Mosquitall wrote: I think that in my proof we also need to use next $\textbf{Lemma :}$ A cake has the form of an $n$ x $n$ square composed of $n^{2}$ unit squares. Strawberries lie on some of the unit squares so that each row or column contains exactly one strawberry; call this arrangement $\mathcal{A}$. A switch of $\textbf{type 1}$ consists in selecting a grid rectangle with only two strawberries, situated at its top right corner and bottom left corner, and moving these two strawberries to the other two corners of that rectangle. Also define a switch of type $\textbf{type 2}$ that consists in selecting a grid rectangle with two strawberries (maybe not unique), situated at its top right corner and bottom left corner, and moving these two strawberries to the other two corners of that rectangle. Then for any switch $\sigma$ of $\textbf{type 2}$ there exist some switches $\sigma_1, \ldots ,\sigma_k$ of $\textbf{type 1}$ so that $\sigma = \sigma_1\sigma_2\ldots\sigma_k$. After we have this we can put the strawberry in the first row in it's correct position and induct down.

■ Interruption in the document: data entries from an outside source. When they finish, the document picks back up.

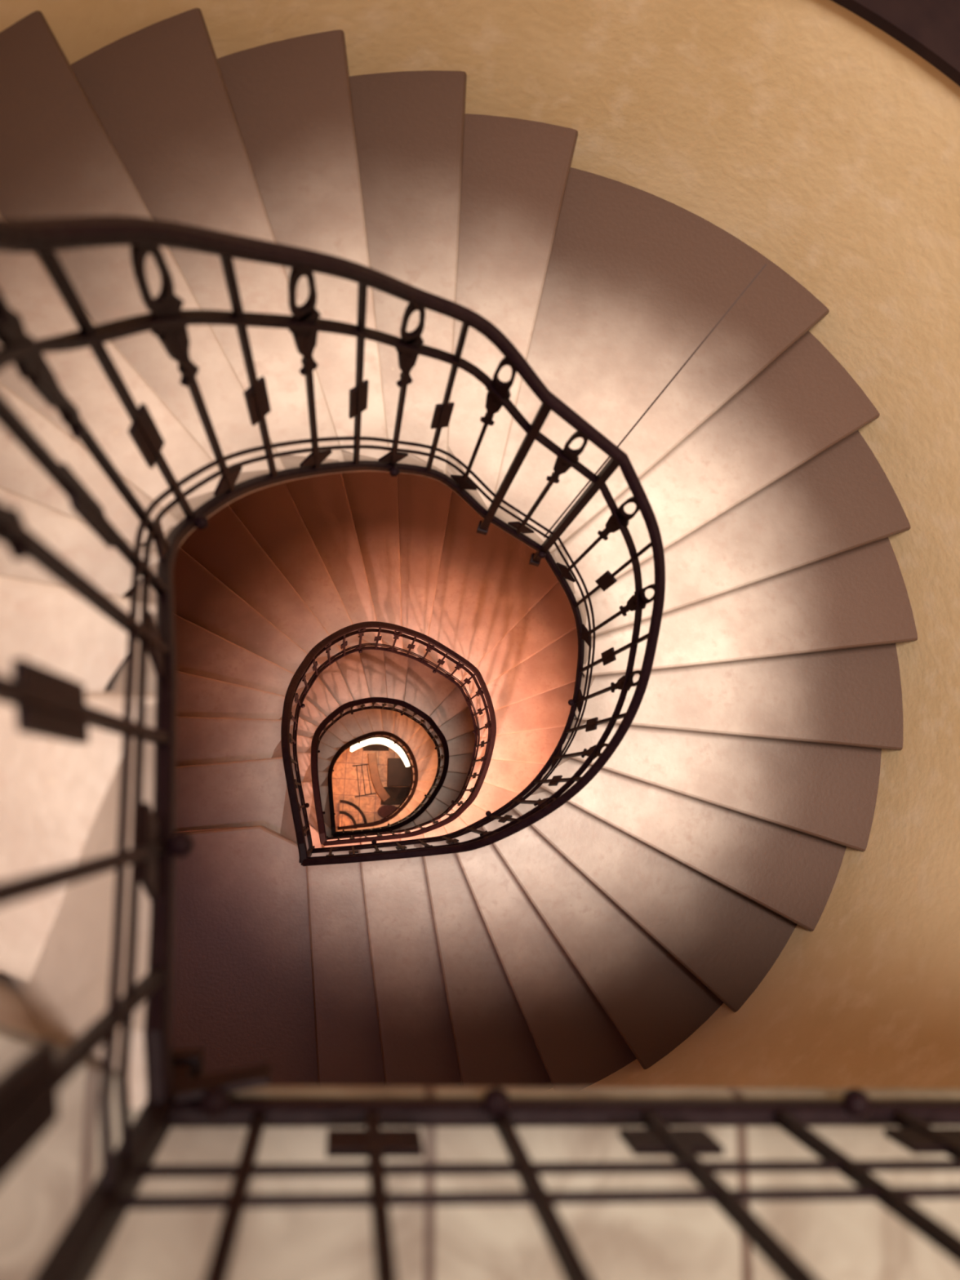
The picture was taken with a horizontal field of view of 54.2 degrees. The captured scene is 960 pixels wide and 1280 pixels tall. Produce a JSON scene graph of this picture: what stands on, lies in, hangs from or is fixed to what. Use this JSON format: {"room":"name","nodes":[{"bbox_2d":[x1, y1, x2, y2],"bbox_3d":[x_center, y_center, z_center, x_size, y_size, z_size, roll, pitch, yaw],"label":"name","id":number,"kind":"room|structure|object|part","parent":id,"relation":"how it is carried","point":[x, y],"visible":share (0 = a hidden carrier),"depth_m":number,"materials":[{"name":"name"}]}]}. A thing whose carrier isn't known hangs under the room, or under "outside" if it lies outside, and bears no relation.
{"room":"spiral stairwell","nodes":[
{"label":"spiral stairwell","id":0,"kind":"room"},
{"bbox_2d":[0,973,40,1038],"bbox_3d":[0.193,1.036,0.891,3.349,0.179,1.447,1,81,-8],"label":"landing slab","id":1,"kind":"object","parent":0,"point":[14,1013],"visible":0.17,"depth_m":0.93,"materials":[{"name":"stone"}]},
{"bbox_2d":[332,743,410,831],"bbox_3d":[-1.796,2.155,15.484,3.900,0.150,3.900,1,81,-8],"label":"floor","id":2,"kind":"structure","parent":0,"point":[344,777],"depth_m":15.35,"materials":[{"name":"tile"}]},
{"bbox_2d":[352,764,375,797],"bbox_3d":[-1.917,2.289,15.360,0.345,0.012,0.515,-9,82,-10],"label":"floor grate","id":3,"kind":"object","parent":2,"relation":"on","point":[363,764],"visible":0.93,"depth_m":15.35,"materials":[{"name":"black metal"}]},
{"bbox_2d":[363,744,388,751],"bbox_3d":[-1.716,1.778,15.475,0.420,0.012,0.100,1,81,-8],"label":"doormat","id":4,"kind":"object","parent":2,"relation":"on","point":[370,747],"visible":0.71,"depth_m":15.47,"materials":[{"name":"fabric"}]},
{"bbox_2d":[317,708,437,831],"bbox_3d":[-1.547,1.873,13.767,3.900,3.843,3.904,1,81,-8],"label":"stone staircase","id":5,"kind":"structure","parent":2,"relation":"on","point":[349,726],"depth_m":13.64,"materials":[{"name":"stone"}]},
{"bbox_2d":[328,731,417,835],"bbox_3d":[-1.480,2.022,13.173,1.239,4.465,1.366,1,81,-8],"label":"iron railing","id":6,"kind":"object","parent":5,"relation":"on","point":[357,740],"visible":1,"depth_m":12.91,"materials":[{"name":"black metal"}]},
{"bbox_3d":[-1.523,2.071,13.466,1.195,3.606,1.322,1,81,-8],"label":"rail","id":7,"kind":"part","parent":6,"relation":"part of","materials":[{"name":"metal"}]},
{"bbox_3d":[-1.515,2.063,13.415,1.195,3.606,1.322,1,81,-8],"label":"rail","id":8,"kind":"part","parent":6,"relation":"part of","materials":[{"name":"metal"}]},
{"bbox_2d":[350,737,409,767],"bbox_3d":[-1.444,1.623,14.055,0.955,1.814,0.281,16,79,-5],"label":"light panel","id":9,"kind":"object","parent":5,"relation":"attached to","point":[396,748],"visible":0.82,"depth_m":14.23,"materials":[{"name":"white"}]},
{"bbox_2d":[296,649,475,837],"bbox_3d":[-1.037,1.293,10.258,3.900,3.855,3.904,1,81,-8],"label":"stone staircase","id":10,"kind":"structure","parent":5,"relation":"on","point":[367,673],"depth_m":10.01,"materials":[{"name":"beige stone"}]},
{"bbox_2d":[173,471,577,850],"bbox_3d":[-0.526,0.712,6.746,3.900,3.864,3.904,1,81,-8],"label":"stone staircase","id":11,"kind":"structure","parent":10,"relation":"on","point":[278,570],"depth_m":6.16,"materials":[{"name":"beige stone"}]},
{"bbox_2d":[280,621,496,862],"bbox_3d":[-0.533,0.739,6.217,1.278,4.596,1.354,1,81,-8],"label":"iron railing","id":12,"kind":"object","parent":11,"relation":"attached to","point":[286,737],"visible":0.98,"depth_m":5.68,"materials":[{"name":"black metal"}]},
{"bbox_3d":[-0.903,0.143,5.136,0.006,0.132,0.042,30,78,-3],"label":"plate","id":13,"kind":"part","parent":12,"relation":"part of","materials":[{"name":"metal"}]},
{"bbox_3d":[-0.784,0.029,5.407,0.042,0.132,0.006,-35,87,-12],"label":"plate","id":14,"kind":"part","parent":12,"relation":"part of","materials":[{"name":"metal"}]},
{"bbox_3d":[-0.621,-0.009,5.702,0.042,0.132,0.006,-7,82,-9],"label":"plate","id":15,"kind":"part","parent":12,"relation":"part of","materials":[{"name":"metal"}]},
{"bbox_3d":[-0.439,0.042,5.981,0.042,0.132,0.006,8,80,-7],"label":"plate","id":16,"kind":"part","parent":12,"relation":"part of","materials":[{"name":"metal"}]},
{"bbox_3d":[-0.085,0.277,6.313,0.042,0.132,0.006,37,78,-1],"label":"plate","id":17,"kind":"part","parent":12,"relation":"part of","materials":[{"name":"black metal"}]},
{"bbox_2d":[0,8,917,1109],"bbox_3d":[0.011,0.209,3.028,3.550,4.206,3.774,1,81,-8],"label":"stone staircase","id":18,"kind":"structure","parent":11,"relation":"on","point":[577,945],"depth_m":3.23,"materials":[{"name":"grey stone"}]},
{"bbox_2d":[0,215,665,1187],"bbox_3d":[-0.066,0.113,2.519,1.169,4.955,1.174,1,81,-8],"label":"iron railing","id":19,"kind":"object","parent":18,"relation":"on","point":[49,704],"visible":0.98,"depth_m":1.06,"materials":[{"name":"black metal"}]},
{"bbox_3d":[-0.229,0.233,0.457,0.006,0.132,0.042,-6,82,-9],"label":"plate","id":20,"kind":"part","parent":19,"relation":"part of","materials":[{"name":"metal"}]},
{"bbox_3d":[-0.274,0.042,0.603,0.006,0.132,0.042,-7,82,-9],"label":"plate","id":21,"kind":"part","parent":19,"relation":"part of","materials":[{"name":"metal"}]},
{"bbox_3d":[-0.364,-0.122,0.873,0.006,0.132,0.042,-18,84,-11],"label":"plate","id":22,"kind":"part","parent":19,"relation":"part of","materials":[{"name":"metal"}]},
{"bbox_3d":[-0.444,-0.270,1.250,0.006,0.132,0.042,21,78,-4],"label":"plate","id":23,"kind":"part","parent":19,"relation":"part of","materials":[{"name":"metal"}]},
{"bbox_3d":[-0.296,0.188,0.838,0.006,0.044,0.074,-6,54,-9],"label":"plate","id":24,"kind":"part","parent":19,"relation":"part of","materials":[{"name":"metal"}]},
{"bbox_3d":[-0.354,0.005,1.018,0.006,0.074,0.044,-15,122,-10],"label":"plate","id":25,"kind":"part","parent":19,"relation":"part of","materials":[{"name":"metal"}]},
{"bbox_3d":[-0.465,-0.145,1.362,0.006,0.074,0.044,-12,112,-10],"label":"plate","id":26,"kind":"part","parent":19,"relation":"part of","materials":[{"name":"metal"}]},
{"bbox_3d":[-0.289,0.197,0.904,0.024,0.026,0.024,-29,86,-12],"label":"fixing knob","id":27,"kind":"part","parent":19,"relation":"part of","materials":[{"name":"metal"}]},
{"bbox_3d":[-0.483,-0.203,1.623,0.024,0.026,0.024,-1,81,-8],"label":"fixing knob","id":28,"kind":"part","parent":19,"relation":"part of","materials":[{"name":"metal"}]},
{"bbox_3d":[-0.460,-0.291,1.712,0.006,0.074,0.044,32,115,-2],"label":"plate","id":29,"kind":"part","parent":19,"relation":"part of","materials":[{"name":"metal"}]},
{"bbox_3d":[-0.373,-0.400,1.576,0.006,0.132,0.042,44,78,1],"label":"plate","id":30,"kind":"part","parent":19,"relation":"part of","materials":[{"name":"metal"}]},
{"bbox_3d":[-0.789,0.987,4.302,0.032,0.985,0.032,1,81,-8],"label":"post","id":31,"kind":"part","parent":19,"relation":"part of","materials":[{"name":"metal"}]},
{"bbox_3d":[-0.356,-0.394,2.034,0.044,0.074,0.006,-37,87,29],"label":"plate","id":32,"kind":"part","parent":19,"relation":"part of","materials":[{"name":"metal"}]},
{"bbox_3d":[-0.023,0.063,2.218,1.159,3.969,1.162,1,81,-8],"label":"second rail","id":33,"kind":"part","parent":19,"relation":"part of","materials":[{"name":"metal"}]},
{"bbox_3d":[0.003,0.034,2.042,1.169,3.980,1.172,1,81,-8],"label":"handrail","id":34,"kind":"part","parent":19,"relation":"part of","materials":[{"name":"metal"}]},
{"bbox_3d":[-0.092,0.142,2.697,1.147,3.966,1.150,1,81,-8],"label":"rail","id":35,"kind":"part","parent":19,"relation":"part of","materials":[{"name":"metal"}]},
{"bbox_3d":[-0.563,0.943,4.171,0.042,0.132,0.006,-5,81,-9],"label":"plate","id":36,"kind":"part","parent":19,"relation":"part of","materials":[{"name":"metal"}]},
{"bbox_3d":[-0.100,0.150,2.748,1.147,3.966,1.150,1,81,-8],"label":"rail","id":37,"kind":"part","parent":19,"relation":"part of","materials":[{"name":"metal"}]},
{"bbox_3d":[-0.244,-0.482,1.881,0.042,0.132,0.006,-35,87,-12],"label":"plate","id":38,"kind":"part","parent":19,"relation":"part of","materials":[{"name":"metal"}]},
{"bbox_3d":[-0.117,0.171,2.870,1.160,3.982,1.162,1,81,-8],"label":"rail","id":39,"kind":"part","parent":19,"relation":"part of","materials":[{"name":"metal"}]},
{"bbox_3d":[-0.217,-0.458,2.351,0.044,0.074,0.006,-25,83,30],"label":"plate","id":40,"kind":"part","parent":19,"relation":"part of","materials":[{"name":"black metal"}]},
{"bbox_3d":[-0.221,-0.433,2.414,0.024,0.026,0.024,-44,89,-12],"label":"fixing knob","id":41,"kind":"part","parent":19,"relation":"part of","materials":[{"name":"metal"}]},
{"bbox_3d":[-0.343,0.906,4.090,0.042,0.132,0.006,-6,82,-9],"label":"plate","id":42,"kind":"part","parent":19,"relation":"part of","materials":[{"name":"metal"}]},
{"bbox_3d":[-0.088,-0.520,2.175,0.042,0.132,0.006,-9,82,-10],"label":"plate","id":43,"kind":"part","parent":19,"relation":"part of","materials":[{"name":"metal"}]},
{"bbox_3d":[-0.116,0.847,3.943,0.042,0.132,0.006,-17,84,-11],"label":"plate","id":44,"kind":"part","parent":19,"relation":"part of","materials":[{"name":"metal"}]},
{"bbox_3d":[-0.045,-0.439,2.614,0.044,0.074,0.006,11,76,36],"label":"plate","id":45,"kind":"part","parent":19,"relation":"part of","materials":[{"name":"metal"}]},
{"bbox_3d":[-0.048,0.835,4.131,0.044,0.074,0.006,-25,84,-51],"label":"plate","id":46,"kind":"part","parent":19,"relation":"part of","materials":[{"name":"metal"}]},
{"bbox_3d":[0.037,0.758,4.094,0.024,0.026,0.024,33,78,-2],"label":"fixing knob","id":47,"kind":"part","parent":19,"relation":"part of","materials":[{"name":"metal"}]},
{"bbox_3d":[0.100,0.710,3.722,0.042,0.132,0.006,-35,87,-12],"label":"plate","id":48,"kind":"part","parent":19,"relation":"part of","materials":[{"name":"metal"}]},
{"bbox_3d":[0.077,-0.427,2.459,0.032,0.985,0.032,16,79,-5],"label":"post","id":49,"kind":"part","parent":19,"relation":"part of","materials":[{"name":"metal"}]},
{"bbox_3d":[0.152,0.677,3.925,0.006,0.074,0.044,46,41,1],"label":"plate","id":50,"kind":"part","parent":19,"relation":"part of","materials":[{"name":"black metal"}]},
{"bbox_3d":[0.124,-0.339,2.824,0.074,0.044,0.006,26,75,-43],"label":"plate","id":51,"kind":"part","parent":19,"relation":"part of","materials":[{"name":"metal"}]},
{"bbox_3d":[0.197,-0.271,2.974,0.024,0.026,0.024,-6,82,-9],"label":"fixing knob","id":52,"kind":"part","parent":19,"relation":"part of","materials":[{"name":"metal"}]},
{"bbox_3d":[0.281,0.526,3.501,0.006,0.132,0.042,33,78,-2],"label":"plate","id":53,"kind":"part","parent":19,"relation":"part of","materials":[{"name":"metal"}]},
{"bbox_3d":[0.301,0.466,3.703,0.006,0.074,0.044,23,39,-4],"label":"plate","id":54,"kind":"part","parent":19,"relation":"part of","materials":[{"name":"metal"}]},
{"bbox_3d":[0.275,-0.217,3.006,0.006,0.044,0.074,-47,133,-12],"label":"plate","id":55,"kind":"part","parent":19,"relation":"part of","materials":[{"name":"metal"}]},
{"bbox_3d":[0.345,0.236,3.548,0.024,0.026,0.024,22,78,-4],"label":"fixing knob","id":56,"kind":"part","parent":19,"relation":"part of","materials":[{"name":"metal"}]},
{"bbox_3d":[0.250,-0.343,2.636,0.032,0.985,0.032,16,79,-5],"label":"post","id":57,"kind":"part","parent":19,"relation":"part of","materials":[{"name":"metal"}]},
{"bbox_3d":[0.370,0.226,3.486,0.006,0.074,0.044,0,39,-8],"label":"plate","id":58,"kind":"part","parent":19,"relation":"part of","materials":[{"name":"metal"}]},
{"bbox_3d":[0.368,-0.017,3.251,0.006,0.074,0.044,-25,51,-11],"label":"plate","id":59,"kind":"part","parent":19,"relation":"part of","materials":[{"name":"metal"}]},
{"bbox_3d":[0.391,0.297,3.286,0.006,0.132,0.042,10,79,-7],"label":"plate","id":60,"kind":"part","parent":19,"relation":"part of","materials":[{"name":"metal"}]},
{"bbox_3d":[0.377,-0.176,2.805,0.006,0.132,0.042,-40,88,-12],"label":"plate","id":61,"kind":"part","parent":19,"relation":"part of","materials":[{"name":"metal"}]},
{"bbox_3d":[0.422,0.054,3.078,0.006,0.132,0.042,-9,82,-10],"label":"plate","id":62,"kind":"part","parent":19,"relation":"part of","materials":[{"name":"metal"}]},
{"bbox_2d":[311,697,448,844],"bbox_3d":[-1.000,1.387,9.728,1.363,4.596,1.396,1,81,-8],"label":"iron railing","id":63,"kind":"object","parent":10,"relation":"attached to","point":[316,740],"visible":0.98,"depth_m":9.32,"materials":[{"name":"black metal"}]},
{"bbox_3d":[-0.957,1.340,9.428,1.331,3.609,1.368,1,81,-8],"label":"second rail","id":64,"kind":"part","parent":63,"relation":"part of","materials":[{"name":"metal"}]},
{"bbox_2d":[367,752,390,802],"bbox_3d":[-1.672,2.227,15.188,0.204,0.440,0.809,-17,84,-11],"label":"bench","id":65,"kind":"object","parent":2,"relation":"on","point":[380,791],"visible":1,"depth_m":14.97,"materials":[{"name":"brown wood"}]},
{"bbox_2d":[377,804,396,817],"bbox_3d":[-1.495,2.806,15.318,0.360,0.050,0.220,1,81,-8],"label":"cushion","id":66,"kind":"object","parent":2,"relation":"on","point":[383,811],"visible":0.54,"depth_m":15.29,"materials":[{"name":"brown fabric"}]},
{"bbox_2d":[380,786,409,804],"bbox_3d":[-1.305,2.562,15.405,0.650,0.012,0.290,1,81,-8],"label":"floor mat","id":67,"kind":"object","parent":2,"relation":"on","point":[397,794],"visible":0.43,"depth_m":15.39,"materials":[{"name":"fabric"}]},
{"bbox_2d":[386,758,411,786],"bbox_3d":[-1.250,2.159,15.266,0.530,0.410,0.450,1,81,-8],"label":"chest","id":68,"kind":"object","parent":2,"relation":"on","point":[397,775],"visible":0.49,"depth_m":15.05,"materials":[{"name":"brown wood"}]},
{"bbox_2d":[0,0,959,1088],"bbox_3d":[-0.243,0.387,4.795,4.600,21.780,4.600,1,81,-8],"label":"wall","id":69,"kind":"structure","parent":0,"point":[804,131],"depth_m":2.99,"materials":[{"name":"paint"}]},
{"bbox_2d":[831,0,959,86],"bbox_3d":[1.197,-1.765,1.533,1.639,1.845,0.416,31,78,-2],"label":"window","id":70,"kind":"structure","parent":69,"relation":"in","point":[931,28],"depth_m":2.38,"materials":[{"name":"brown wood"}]},
{"bbox_2d":[0,1023,959,1279],"bbox_3d":[0.221,1.019,0.790,3.377,0.030,1.447,1,81,-8],"label":"floor","id":71,"kind":"structure","parent":0,"point":[833,1239],"depth_m":0.83,"materials":[{"name":"stone"}]},
{"bbox_2d":[31,1048,959,1279],"bbox_3d":[0.848,0.401,0.576,2.185,0.996,0.048,4,80,-8],"label":"landing railing","id":72,"kind":"object","parent":71,"relation":"on","point":[197,1100],"visible":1,"depth_m":0.71,"materials":[{"name":"metal"}]},
{"bbox_3d":[-0.217,0.338,0.437,0.032,0.985,0.032,1,81,-8],"label":"post","id":73,"kind":"part","parent":72,"relation":"part of","materials":[{"name":"metal"}]},
{"bbox_3d":[-0.220,0.384,0.780,0.024,0.026,0.024,-19,84,-11],"label":"fixing knob","id":74,"kind":"part","parent":72,"relation":"part of","materials":[{"name":"metal"}]},
{"bbox_3d":[-0.219,0.379,0.804,0.075,0.045,0.006,-7,82,-9],"label":"bracket plate","id":75,"kind":"part","parent":72,"relation":"part of","materials":[{"name":"metal"}]},
{"bbox_3d":[-0.083,0.396,0.738,0.074,0.044,0.006,4,80,-8],"label":"plate","id":76,"kind":"part","parent":72,"relation":"part of","materials":[{"name":"metal"}]},
{"bbox_3d":[0.014,0.400,0.811,0.024,0.026,0.024,-19,84,-11],"label":"fixing knob","id":77,"kind":"part","parent":72,"relation":"part of","materials":[{"name":"metal"}]},
{"bbox_3d":[0.830,0.440,0.754,2.168,0.006,0.006,4,80,-8],"label":"rail","id":78,"kind":"part","parent":72,"relation":"part of","materials":[{"name":"metal"}]},
{"bbox_3d":[0.822,0.448,0.805,2.168,0.006,0.006,4,80,-8],"label":"rail","id":79,"kind":"part","parent":72,"relation":"part of","materials":[{"name":"metal"}]},
{"bbox_3d":[0.804,0.468,0.928,2.168,0.024,0.018,4,80,-8],"label":"rail","id":80,"kind":"part","parent":72,"relation":"part of","materials":[{"name":"metal"}]},
{"bbox_3d":[0.156,0.412,0.770,0.074,0.044,0.006,4,80,-8],"label":"plate","id":81,"kind":"part","parent":72,"relation":"part of","materials":[{"name":"metal"}]},
{"bbox_3d":[0.344,0.423,0.856,0.024,0.026,0.024,-19,84,-11],"label":"fixing knob","id":82,"kind":"part","parent":72,"relation":"part of","materials":[{"name":"metal"}]},
{"bbox_3d":[0.392,0.428,0.801,0.074,0.044,0.006,4,80,-8],"label":"plate","id":83,"kind":"part","parent":72,"relation":"part of","materials":[{"name":"metal"}]}
]}

There is a bijection from strawberry arrangements to permutations of $[n]$. We biject in the following manner: Let $\sigma_i$ be one more than the number of cake squares above the strawberry on the $i$th column from the left. For example, in the following arrangement, $\sigma=(\sigma_1,\sigma_2,\sigma_3,\sigma_4)$ is $(4,1,2,3)$. Call $\sigma$ the characteristic permutation of the arrangement. Let $\sigma(\mathcal{A}), \sigma(\mathcal{B})$ denote the characteristic permutations of $\mathcal{A}$ and $\mathcal{B}$, and let $\sigma_i(A)$ be the $i$th term of that sequence. Let $f_{\mathcal{C}}(x,y)$ where $1\le x,y\le n$ and $\mathcal{C}$ is a strawberry arrangement be the number of strawberries in the rectangle that is $x$ long and $y$ tall. We see that $f_{\mathcal{C}}(x,y)$ is the number of values $i\le x$ such that $\sigma_i(\mathcal{C})\le y$. Suppose for some $i$ that $$M=\text{max}(\sigma_1(\mathcal{A}),\sigma_2(\mathcal{A}),\dots, \sigma_i(\mathcal{A}))<\text{max}(\sigma_1(\mathcal{B}),\sigma_2(\mathcal{B}),\dots, \sigma_i(\mathcal{B}))$$ then $f_{\mathcal{B}}(i,M)\le i-1$ because there's at least one that's greater than $M$, and $f_{\mathcal{A}}(i,M)=i$. This is a contradiction since the $x$ by $y$ rectangle then contains less strawberries of $\mathcal{B}$ than $\mathcal{A}$. Therefore, we have $$\text{max}(\sigma_1(\mathcal{A}),\sigma_2(\mathcal{A}),\dots, \sigma_i(\mathcal{A}))\ge \text{max}(\sigma_1(\mathcal{B}),\sigma_2(\mathcal{B}),\dots, \sigma_i(\mathcal{B}))$$ for all $i$. A switch is taking two indices $i\le j$ such that $\omega_i\ge \omega_j$ and switching the values $\omega_i$ and $\omega_j$. We claim that the above condition is sufficient to show that from $\omega(\mathcal{A})$ we can reach $\omega(\mathcal{B})$ from a series of such switches. We proceed by induction on $n$. Clearly, the result is true for $n=1$. If there exists $i$ such that $\omega_i(\mathcal{A})=\omega_i(\mathcal{B})$ then we can ignore the index $i$ and subtract $1$ from each index $j>i$ and subtract $1$ from each value $x>\omega_i(\mathcal{A})$ and we are done by the induction hypothesis. Otherwise, there are no fixed points from $\omega_i(\mathcal{A})$ to $\omega_i(\mathcal{B})$. We have $\omega_1(\mathcal{A})>\omega_1(\mathcal{B})$ so we can switch $\omega_1(\mathcal{A})$ and $\omega_1(\mathcal{B})$ in $\omega_1(\mathcal{A})$. The condition is still fulfilled since $\omega_i(\mathcal{A})$ only increases for $i\ge 2$ and there is a fixed point. We are done.